Ancak bunlar sadece duyum. Ben biraz Almanya ve daha kuzeyindeki düzeneği
seviyorum. Oradaki herkes neyi, ne zaman ve ne kadar yapması gerektiğini daha
iyi tartıyor. Masa meraklısı olmayan bir yönetmenle çalıştım geçmişte. Meğer
Günter Grass’ın oğluymuş ve ben sonradan öğrendim. İş bittiğinde bana, ‘’Kim
olduğunu biliyorsunuz, değil mi?’’ dediler. Kendisinin yönetmen olduğundan bile
şüpheliydim. Çünkü ben oynarken iki metre ötemde yere oturmuş, öyle izliyordu
beni monitörden. Öyle masanın arkasında bir sürü kişi tarafından çevresi
sarılmış ve üzeri örtülü şekilde izlemiyordu. Önünde Bluetooth ayarlı bir
monitör bulunuyordu. Beni sarılarak karşılayıp aynı şekilde de uğurladı. Ve
yönetmendi yahu! (Gülüyor).
Danimarka’da da bu tarz bir olay başıma geldi. Bir
çocuk oyununa gittik. Üç kişi sahnenin ön kısmına gelip şarkı söylüyordu. Güzel
bir oyundu. Oyundan sonra bizi ağırlayan kişiye bu üç kişinin kim olduğunu
sordum. Meğer Danimarka’da çok ünlülermiş ve konserleri hınca hınç dolarmış. Çocuk
oyununda öne gelip şarkı söylediler ama (gülüyor). Ne yazık ki bacaklarımı
altıma kıvırıp oturmak zorunda kalıyorum bundan sonra. Bizde neden olmuyor diye
düşünmüyor değilim. Olmuyor yani. Şu an şikayet ettiğim veya edeceğim şeyin
daha fazlasını besliyor ve oluşturuyorum aynı zamanda. Üzerine konuşarak bunu
gösteriyorsam benim de sorumluluğum var. ‘’Bu koşullar altında bunu
yapmıyorum’’ demediysem benim de sorumluluğum var. ‘’Bunu düzeltmek için
yapabileceğim bir şey var mı?’’ diye soruyorsam sorumluluk yine bende. Dolayısıyla
ortada bir günah varsa hepimiz günahkârız. Bundan sakınacak ya da geri
çekilecek değilim. O düzen bizi beslediği sürece şikayeti daha minimize
yapıyoruz zaten. Dişlerimizi kapatıp dudaklarımızı sıkarak konuşuyoruz. Beni de
içeren bir çoğunluk olarak riyakârız.
● Şehir Tiyatroları’ndan çıkarılan isimlerden
bazıları görevlerine geri döndü. Ancak yine de yakın geçmişte yaşananların
yankısı sürüyor. Devlet Tiyatroları’nda da Türkçe metin oynama zorunluluğu söz
konusu. Nasıl yorumluyorsunuz tüm bunları?
Ülke böyle,
beğenmeyen Bertolt Brecht gibi gider. Maalesef Brecht’in gittiği koşullara
doğru yöneliyor manzara. Sağ kalmak da savaştır. Bunun içinde ya debeleneceğiz
ya da gideceğiz. Neresinden tutsanız elinizde kalıyor. Bundan 10-15 yıl önce
eleştirdiğimiz kurumları başkaları eleştiriyor diye savunmaya geçtik.

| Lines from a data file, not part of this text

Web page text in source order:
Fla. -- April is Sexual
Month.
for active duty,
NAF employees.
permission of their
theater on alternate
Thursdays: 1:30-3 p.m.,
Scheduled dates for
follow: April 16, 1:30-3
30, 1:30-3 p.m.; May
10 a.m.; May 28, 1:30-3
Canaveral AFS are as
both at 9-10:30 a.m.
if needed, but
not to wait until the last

Fenerbahçe ile Galatasaray arasındaki maçı izleyen Beşiktaşlı gibi görüyorum
kendimi. Öylece seyrediyorum tüm olayları. Durum sıkıntılı tabii biraz.
● Sizce siyaset ile sanat nerede ayrışmalı? Böyle
bir sınır var mı?
Güncel siyaset
üzerinden cevaplamayayım. Apolitik olma girişimi de politiktir. Sanat, politik
olmadan olamaz. Gündelik siyasetçilerden çok daha yarına dönük ve daha
derinlikli şekilde hayatı sorguluyor sanat. Bu yüzden zaten ne yaparsa yapsın
politik kalır. Sorgulamamayı seçtiğinde bile. İkisini ayrıştırmak söz konusu
bile değil. Yapamazsınız zaten.
● Oyunculukla ilgili bir tweet paylaşmışsınız: ‘’Ne
zurnalık heves kaldı, ne kavallık, ne naylık; oyunculuk dediğin süslü püslü
hamallık’’.
Yazmaya
yeltendiğim oyunun başındaki tekerlemeydi. Bu söyleşinin bendeki özeti. Demin
konuştuğumuz, piyasa dediğimiz şeyin içinde oyunculuk yapmak bir yerden sonra
hamallığa dönüşüyor. Canınız istediğinde, canınız istediği kadar yapamıyorsunuz
bir şeyleri. O hamallığın farkında olmayıp kendi tanınmışlığının maskesi ardına
sığınan arkadaşlara seslenmek istedim biraz. Tadı kaçtı; başlangıç noktası
buydu aslında. Ben oyunculuk demeyeceğim adına, tiyatro diyeceğim. Bununla
zehirlendiğimde işin tadı çok başkaydı, güzeldi. Sadece yaptığımız değil,
yapamadıklarımız da çok güzeldi. 20’li yaşlarımın başında okuldaki
arkadaşlarımla tiyatro kurdum ve tepeme yıktım. Her şey fazla gösteriş haline
geldi şimdi. Oynadığımız şeylerin bizi temsil etmesini çok severdik. Şimdi öyle
oynuyoruz. Kendi temsilimizi yanıltıyor, bozuyor, kırıyor ve döküyoruz. Çağdaş
düzenekle ve dünyanın haliyle çok iç içe ve benzer. Eskiden Ankara’da pazar
sabahı saat 10 buçukta 300 kişiye çocuk oyunu oynuyorduk. Şimdi her yerde, her
şeyde küçük İtalyan otomobillerine sıkışıyoruz.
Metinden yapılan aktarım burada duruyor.